The local authorities in Cape Town, South Africa face a power crisis as electricity theft, unpaid bills and switching to renewable energy puts pressure on the electricity companies. Even though the economy and population has grown, the city expects to sell far less electricity than it has since 2006.
Solar electricity panels are appearing on rooftops all over the cities of South Africa, leaving municipalities from Thembelihle in the Northern Cape to Mantsopa in the Eastern Free State in trouble – and it is getting worse.
Leslie Rencontre, Director of Electricity in Cape Town explained the increase in prices to the National Energy Regulator of South Africa (NERSA) last week: “Where you see a decrease in electricity sales, which we are seeing because of high prices and the introduction of renewable energy, the increase in the electricity tariff has to take that into account.”
As new data confirmed last week, municipalities around the country rely heavily on the profit they get from reselling mostly Eskom power to their towns and cities. In Johannesburg about half of the city´s prepaid electricity boxes claim that the households have used no electricity. It is thought that people have stopped paying for electricity due to the higher prices.
– We are facing massive bypassing of meters and sabotaging of meters, Quentin Green, acting Chief Executive of the Johannesburg agency, City Power, told NERSA.
He explains that between the revenue loss of such illegal connections and the need for maintenance, some of it caused by the load from those illegal connections, they cannot sustain the business.
For most local governments, about a third of their revenues come from electricity sales, where the money is put into other vital services such as roads.
As the price of electricity increases, so does the number of people who choose to live off the grid and use solar power to get electricity instead.

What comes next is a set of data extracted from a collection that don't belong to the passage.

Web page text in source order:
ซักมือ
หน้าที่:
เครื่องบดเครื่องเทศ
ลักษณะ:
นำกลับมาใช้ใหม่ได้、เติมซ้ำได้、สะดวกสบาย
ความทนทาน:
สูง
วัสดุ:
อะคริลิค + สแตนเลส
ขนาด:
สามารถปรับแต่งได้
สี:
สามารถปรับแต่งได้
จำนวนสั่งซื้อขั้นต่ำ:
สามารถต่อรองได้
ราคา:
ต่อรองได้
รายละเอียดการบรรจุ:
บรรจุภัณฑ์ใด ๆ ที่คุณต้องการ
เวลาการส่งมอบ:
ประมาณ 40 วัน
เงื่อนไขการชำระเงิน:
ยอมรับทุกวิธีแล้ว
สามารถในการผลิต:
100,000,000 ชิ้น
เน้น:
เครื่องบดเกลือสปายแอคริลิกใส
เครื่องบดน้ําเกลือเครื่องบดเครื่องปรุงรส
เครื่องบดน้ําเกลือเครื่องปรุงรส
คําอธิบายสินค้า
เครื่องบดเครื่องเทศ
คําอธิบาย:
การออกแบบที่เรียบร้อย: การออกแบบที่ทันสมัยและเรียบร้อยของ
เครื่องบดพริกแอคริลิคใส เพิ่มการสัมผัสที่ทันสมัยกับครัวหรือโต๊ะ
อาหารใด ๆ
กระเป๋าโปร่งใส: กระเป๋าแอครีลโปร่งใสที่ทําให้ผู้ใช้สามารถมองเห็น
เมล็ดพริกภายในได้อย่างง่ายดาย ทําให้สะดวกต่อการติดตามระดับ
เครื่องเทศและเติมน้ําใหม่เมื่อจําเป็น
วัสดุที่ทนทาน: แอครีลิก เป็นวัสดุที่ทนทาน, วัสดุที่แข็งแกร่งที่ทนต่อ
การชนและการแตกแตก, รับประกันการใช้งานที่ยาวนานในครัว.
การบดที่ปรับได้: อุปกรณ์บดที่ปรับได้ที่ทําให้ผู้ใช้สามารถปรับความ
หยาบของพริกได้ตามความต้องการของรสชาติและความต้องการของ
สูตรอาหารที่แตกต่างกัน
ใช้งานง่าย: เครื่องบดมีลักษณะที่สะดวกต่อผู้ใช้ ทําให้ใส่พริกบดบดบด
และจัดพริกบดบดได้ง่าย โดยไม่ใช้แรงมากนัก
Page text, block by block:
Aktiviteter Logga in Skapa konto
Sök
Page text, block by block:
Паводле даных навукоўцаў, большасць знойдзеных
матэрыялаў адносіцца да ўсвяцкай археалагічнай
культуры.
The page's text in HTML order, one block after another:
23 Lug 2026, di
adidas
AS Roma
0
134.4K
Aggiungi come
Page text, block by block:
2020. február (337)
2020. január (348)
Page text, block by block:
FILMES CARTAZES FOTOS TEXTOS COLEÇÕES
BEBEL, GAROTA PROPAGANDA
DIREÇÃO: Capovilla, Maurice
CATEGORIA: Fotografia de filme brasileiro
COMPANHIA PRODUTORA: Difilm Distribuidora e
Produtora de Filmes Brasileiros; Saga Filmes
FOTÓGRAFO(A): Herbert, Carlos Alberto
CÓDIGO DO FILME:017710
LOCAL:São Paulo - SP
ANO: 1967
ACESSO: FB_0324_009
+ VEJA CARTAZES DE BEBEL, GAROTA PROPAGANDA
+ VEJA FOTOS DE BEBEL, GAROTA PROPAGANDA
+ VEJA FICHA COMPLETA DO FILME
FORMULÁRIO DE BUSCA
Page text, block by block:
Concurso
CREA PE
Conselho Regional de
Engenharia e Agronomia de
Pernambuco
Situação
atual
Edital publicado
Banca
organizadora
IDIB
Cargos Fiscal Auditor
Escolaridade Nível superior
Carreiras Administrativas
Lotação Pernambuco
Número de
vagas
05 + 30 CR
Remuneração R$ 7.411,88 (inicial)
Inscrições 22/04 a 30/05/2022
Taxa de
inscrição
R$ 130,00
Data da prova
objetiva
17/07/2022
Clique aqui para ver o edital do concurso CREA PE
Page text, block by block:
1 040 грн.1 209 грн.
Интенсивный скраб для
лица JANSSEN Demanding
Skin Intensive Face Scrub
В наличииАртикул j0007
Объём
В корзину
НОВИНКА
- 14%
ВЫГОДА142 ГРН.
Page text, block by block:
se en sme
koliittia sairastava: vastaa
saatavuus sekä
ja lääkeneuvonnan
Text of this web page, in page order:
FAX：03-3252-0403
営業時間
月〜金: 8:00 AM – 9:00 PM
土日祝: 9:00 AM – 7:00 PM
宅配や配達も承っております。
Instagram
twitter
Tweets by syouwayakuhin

These small electricity storage solutions are becoming more and more attractive, but this can eat to absurdities.
– One of the key threats we discussed with NERSA previously is that we were finding higher-end households were able to reduce their electricity consumption and were then accessing subsidies aimed at the indigent, Rencontre said, referring to packages intended to make more electricity accessible for the poorest of the poor.
Cape Town, Johannesburg and a dozen other municipal areas have appeared before NERSA to demand and beg to be allowed to increase the amount they charge residents for electricity. In terms of NERSAs guideline local authorities can increase their prices by about 2 per cent, but must get permission for anything above that. Last week municipalities askes for a hike of more than 20 per cent for business customers.
– We really hope and believe that NERSA will look favourably on this application,” David McThomas, a manager for the Breede Valley district in the Western Cape said.
In desperation different municipalities are trying to find a solution to the problem. In Renosterberg it proposed a 12 per cent increase in electricity prices, but the citizens, 60 per cent of whom are formally in the indigent bracket said they were not going to be able to afford that. The municipality decided to apply for a 6.4 percent increase instead. Johannesburg hopes to thwart electricity theft with a new generation of smart prepaid meters, and in Msukaligwa the council hopes to uncover fraud on prepaid electricity by auditing meters with strange buying patterns.
As the municipalities hope to lessen the power crisis they aim to achieve zero theft to fix the economic problems they are facing, but there is no reason to expect anything other than an accelerating move away from the grid as prices for solar panels keep dropping. Various municipalities have proposed fees that can be levied in return for the rich maintaining but not using their connections to the grid for when their private batteries run low. Yet such charges, they admit, only create an incentive to aim for an entirely off-the-grid home or business.
In the meantime, NERSA is due to announce its decision on the individual municipality´s applications for increases in the coming weeks.